The power set ℘(E) of all subsets of a universal set E is closed under the binary operations ∪(union) and ∩(intersection), + (symmetric difference) and the unary operation ′ (complementation). The following are some of the properties, or laws, that hold for subsets A, B, and C of E:

1. (i) A∪(B ∪ C)=(A ∪ B)∪C, A + (B + C)=(A + B) + C and A∩(B ∩ C)=(A ∩ B)∩C, the associative properties.

2. (ii) A ∪ B = B ∪ A, A + B = B + A, and A ∩ B = B ∩ A, the commutative properties.

3. (iii) A∪Ø = A, A + Ø = A and A∩Ø= Ø, where Ø is the empty set.

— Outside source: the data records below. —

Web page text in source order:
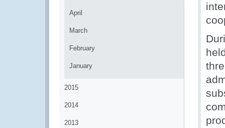
April
March
February
January
2015
2014
2013
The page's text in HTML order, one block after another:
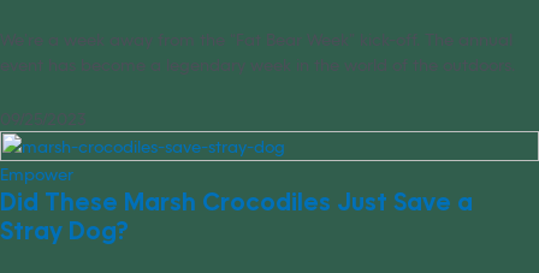
We’re a week away from the “Fat Bear Week” kick-off. The annual
event has become a legendary week in the world of the outdoors.
09/25/2023
Empower
Did These Marsh Crocodiles Just Save a
Stray Dog?
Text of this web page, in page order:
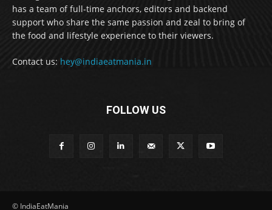
has a team of full-time anchors, editors and backend
support who share the same passion and zeal to bring of
the food and lifestyle experience to their viewers.
Contact us: hey@indiaeatmania.in
FOLLOW US
© IndiaEatMania
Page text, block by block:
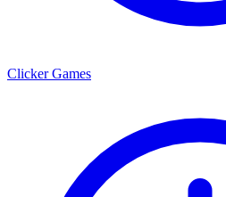
Clicker Games
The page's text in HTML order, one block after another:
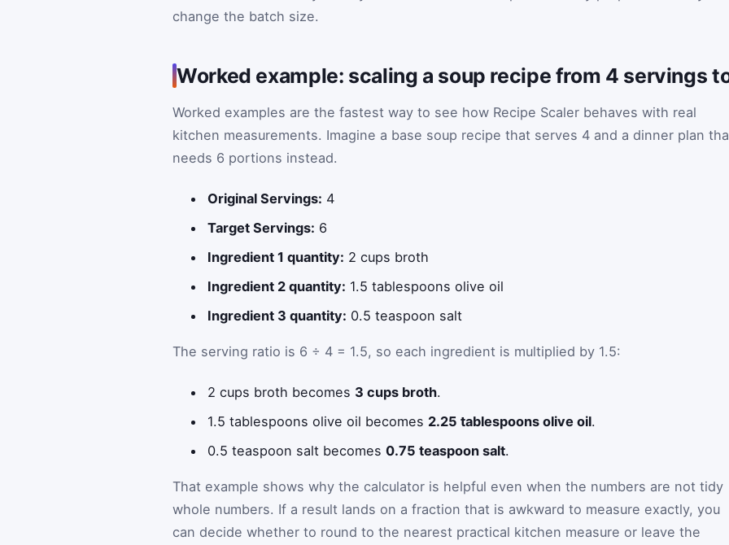
change the batch size.
Worked example: scaling a soup recipe from 4 servings
Worked examples are the fastest way to see how Recipe Scaler behaves with real
kitchen measurements. Imagine a base soup recipe that serves 4 and a dinner plan
needs 6 portions instead.
Original Servings: 4
Target Servings: 6
Ingredient 1 quantity: 2 cups broth
Ingredient 2 quantity: 1.5 tablespoons olive oil
Ingredient 3 quantity: 0.5 teaspoon salt
The serving ratio is 6 ÷ 4 = 1.5, so each ingredient is multiplied by 1.5:
2 cups broth becomes 3 cups broth.
1.5 tablespoons olive oil becomes 2.25 tablespoons olive oil.
0.5 teaspoon salt becomes0.75 teaspoon salt.
That example shows why the calculator is helpful even when the numbers are not tidy
whole numbers. If a result lands on a fraction that is awkward to measure exactly, you
can decide whether to round to the nearest practical kitchen measure or leave the
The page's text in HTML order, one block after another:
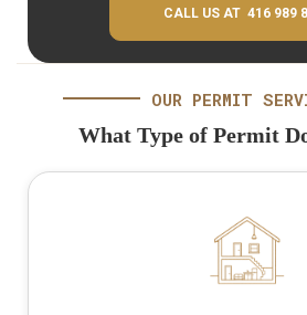
CALL US AT 416 989
OUR PERMIT
What Type of Permit
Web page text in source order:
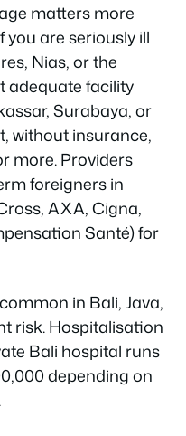
matters more
you are seriously ill
Nias, or the
adequate facility
Surabaya, or
without insurance,
more. Providers
foreigners in
AXA, Cigna,
Santé) for
in Bali, Java,
risk. Hospitalisation
Bali hospital runs
depending on
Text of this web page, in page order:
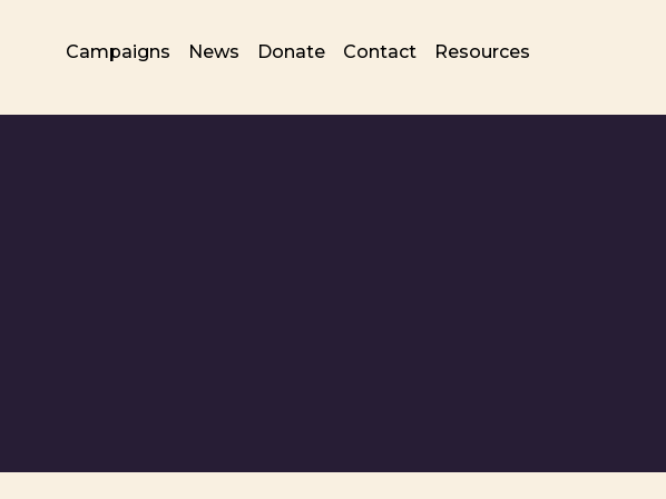
Campaigns News Donate Contact Resources
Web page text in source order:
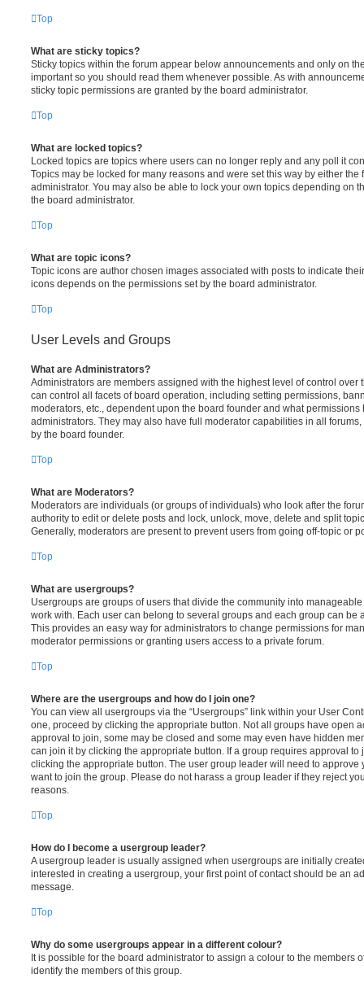
Top
What are sticky topics?
Sticky topics within the forum appear below announcements and only on
important so you should read them whenever possible. As with
sticky topic permissions are granted by the board administrator.
Top
What are locked topics?
Locked topics are topics where users can no longer reply and any poll it
Topics may be locked for many reasons and were set this way by either the
administrator. You may also be able to lock your own topics depending on
the board administrator.
Top
What are topic icons?
Topic icons are author chosen images associated with posts to indicate
icons depends on the permissions set by the board administrator.
Top
User Levels and Groups
What are Administrators?
Administrators are members assigned with the highest level of control over
can control all facets of board operation, including setting permissions,
moderators, etc., dependent upon the board founder and what
administrators. They may also have full moderator capabilities in all
by the board founder.
Top
What are Moderators?
Moderators are individuals (or groups of individuals) who look after the
authority to edit or delete posts and lock, unlock, move, delete and split
Generally, moderators are present to prevent users from going off-topic or
Top
What are usergroups?
Usergroups are groups of users that divide the community into
work with. Each user can belong to several groups and each group can be
This provides an easy way for administrators to change permissions for
moderator permissions or granting users access to a private forum.
Top
Where are the usergroups and how do I join one?
You can view all usergroups via the “Usergroups” link within your User
one, proceed by clicking the appropriate button. Not all groups have open
approval to join, some may be closed and some may even have hidden
can join it by clicking the appropriate button. If a group requires approval to
clicking the appropriate button. The user group leader will need to approve
want to join the group. Please do not harass a group leader if they reject
reasons.
Top
How do I become a usergroup leader?
A usergroup leader is usually assigned when usergroups are initially
interested in creating a usergroup, your first point of contact should be an
message.
Top
Why do some usergroups appear in a different colour?
It is possible for the board administrator to assign a colour to the members
identify the members of this group.

4. (iv) A ∪ E = E and A ∩ E = A.

5. (v) A ∪ A = A, A + A = Ø and A ∩ A = A.

6. (vi) A∩(B ∪ C)=(A ∩ B)∪(A∩∩C), A + (B ∩ C)=(A + B)∩(A + C), and A∪(B ∩ C)=(A ∪ B)∩(A ∪ C), the distributive properties.

7. (vii) A ∪ A′ = E, A + A′ = E, and A ∩ A′=Ø.

8. (viii) E′=Ø and Ø′ = E.

9. (ix) (A′)′ = A.

10. (x) (A ∪ B)′ = A′∩B′ and (A ∩ B)′ = A′∪B′, De Morgan’s laws.

The application of these laws to subsets of E is known as the algebra of sets. Despite some similarities with the algebra of numbers, there are important and striking differences. If |E| = n then (℘(E), +, ∩) is isomorphic as a ring to (ℤ₂ⁿ, +, ×). See Boolean algebra.